Paris, henceforth, will want to be repopulated.

Versus the hurricane.

A wasted effort            you have said nothing.
Jack Nicholson
Relaxes
In disco tempo
Thursday morning
Begins to create live sets.
From the ego-sphinx, Matrix-like, you jump.

Hanging.

All the computers whisper: acqui, acqui.
They didn’t hand out
Spinach.
(I’m going to remind them.)
Twelve easy precipices
Going out
Cold solids      (we’re stuck with his company
Now).
(Talk whizzes by like hands
Pushing the computer.)
I fresh toothen up      bucky balls      graffiti on “lunge.”

– The Blue Upset.
– Upset in Blue.
– A deep and fascinating
Distrust
Section in Synthetic Scots.
And after that: the shopping.

One doesn’t “sense” a personality
A dial of Genet’s girls
The adult.
Conic section            avant-gardists
How many people
Live life at
Glibbest
(You said that
Benny Hill.)            Just the same
Field of glory.      Thighs of the apple tree.

Ritual
Natural expressions.
Wildcarpets.            (Novel or criticism
Same thing.)
Beneath the razor.
Beneath your hands.
69

Twenty seconds later:
Isolated mountain
Singing fits
A noticeable humor in the climate
Off the roof
In which your loves circulate
Greek.
Everything is useful!
Against this genius!
I met her at the United Artists      Theater on Broadway

People with nice teeth being perfectly superficial

In “patois”

To save money.

Posted by Brian Stefans at January 17, 2003 12:51 AM
Comments

i've seen it, and i am happy to see it again. this is one of my very fave poems of yours.

Posted by: carol mirakove at January 17, 2003 10:56 AM

Hi Brian -- interested in your tug-of-war with glibness and superficiality here.
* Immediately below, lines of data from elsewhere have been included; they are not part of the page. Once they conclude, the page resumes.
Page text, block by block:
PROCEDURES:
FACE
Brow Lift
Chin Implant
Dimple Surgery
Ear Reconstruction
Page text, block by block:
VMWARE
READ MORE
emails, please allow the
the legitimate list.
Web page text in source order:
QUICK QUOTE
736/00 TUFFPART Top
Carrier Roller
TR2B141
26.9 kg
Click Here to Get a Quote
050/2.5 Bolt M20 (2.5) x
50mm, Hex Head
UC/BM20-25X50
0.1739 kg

Like Bruce's "gestalt me out" but not as co-opted by purity into a self-defining Alamo Oxy-clean. Rah!

Posted by: The English Channel at January 23, 2003 01:40 PM

Let's take a moment to reexamine that. What we've done here is create two variables. The first variable is in the Heap, and we're storing data in it. That's the obvious one. But the second variable is a pointer to the first one, and it exists on the Stack. This variable is the one that's really called favoriteNumber, and it's the one we're working with. It is important to remember that there are now two parts to our simple variable, one of which exists in each world. This kind of division is common is C, but omnipresent in Cocoa. When you start making objects, Cocoa makes them all in the Heap because the Stack isn't big enough to hold them. In Cocoa, you deal with objects through pointers everywhere and are actually forbidden from dealing with them directly.

Posted by: Cadwallader at January 18, 2004 10:14 PM

A variable leads a simple life, full of activity but quite short (measured in nanoseconds, usually). It all begins when the program finds a variable declaration, and a variable is born into the world of the executing program. There are two possible places where the variable might live, but we will venture into that a little later.
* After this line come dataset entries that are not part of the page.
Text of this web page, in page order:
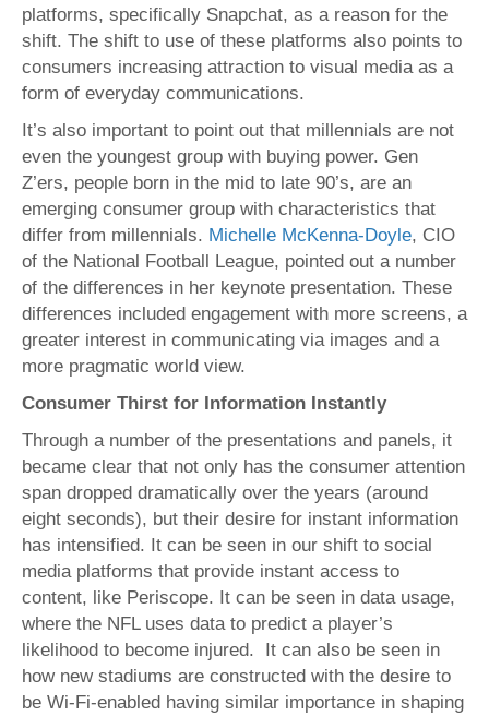
platforms, specifically Snapchat, as a reason for the
shift. The shift to use of these platforms also points to
consumers increasing attraction to visual media as a
form of everyday communications.
It’s also important to point out that millennials are not
even the youngest group with buying power. Gen
Z’ers, people born in the mid to late 90’s, are an
emerging consumer group with characteristics that
differ from millennials. Michelle McKenna-Doyle, CIO
of the National Football League, pointed out a number
of the differences in her keynote presentation. These
differences included engagement with more screens, a
greater interest in communicating via images and a
more pragmatic world view.
Consumer Thirst for Information Instantly
Through a number of the presentations and panels, it
became clear that not only has the consumer attention
span dropped dramatically over the years (around
eight seconds), but their desire for instant information
has intensified. It can be seen in our shift to social
media platforms that provide instant access to
content, like Periscope. It can be seen in data usage,
where the NFL uses data to predict a player’s
likelihood to become injured. It can also be seen in
how new stadiums are constructed with the desire to
be Wi-Fi-enabled having similar importance in shaping

Posted by: Basil at January 18, 2004 10:14 PM

We can see an example of this in our code we've written so far. In each function's block, we declare variables that hold our data. When each function ends, the variables within are disposed of, and the space they were using is given back to the computer to use. The variables live in the blocks of conditionals and loops we write, but they don't cascade into functions we call, because those aren't sub-blocks, but different sections of code entirely. Every variable we've written has a well-defined lifetime of one function.
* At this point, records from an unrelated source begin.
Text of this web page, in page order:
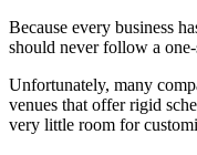
Because every business
should never follow a
Unfortunately, many
venues that offer rigid
very little room for
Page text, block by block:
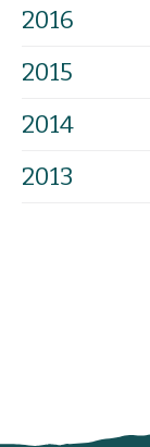
2016
2015
2014
2013
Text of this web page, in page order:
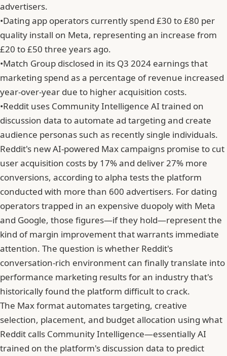
advertisers.
•Dating app operators currently spend £30 to £80 per
quality install on Meta, representing an increase from
£20 to £50 three years ago.
•Match Group disclosed in its Q3 2024 earnings that
marketing spend as a percentage of revenue increased
year-over-year due to higher acquisition costs.
•Reddit uses Community Intelligence AI trained on
discussion data to automate ad targeting and create
audience personas such as recently single individuals.
Reddit's new AI-powered Max campaigns promise to cut
user acquisition costs by 17% and deliver 27% more
conversions, according to alpha tests the platform
conducted with more than 600 advertisers. For dating
operators trapped in an expensive duopoly with Meta
and Google, those figures—if they hold—represent the
kind of margin improvement that warrants immediate
attention. The question is whether Reddit's
conversation-rich environment can finally translate into
performance marketing results for an industry that's
historically found the platform difficult to crack.
The Max format automates targeting, creative
selection, placement, and budget allocation using what
Reddit calls Community Intelligence—essentially AI
trained on the platform's discussion data to predict

Posted by: Cecily at January 18, 2004 10:14 PM

The Stack is just what it sounds like: a tower of things that starts at the bottom and builds upward as it goes. In our case, the things in the stack are called "Stack Frames" or just "frames". We start with one stack frame at the very bottom, and we build up from there.

Posted by: Cecily at January 18, 2004 10:14 PM

But some variables are immortal. These variables are declared outside of blocks, outside of functions. Since they don't have a block to exist in they are called global variables (as opposed to local variables), because they exist in all blocks, everywhere, and they never go out of scope. Although powerful, these kinds of variables are generally frowned upon because they encourage bad program design.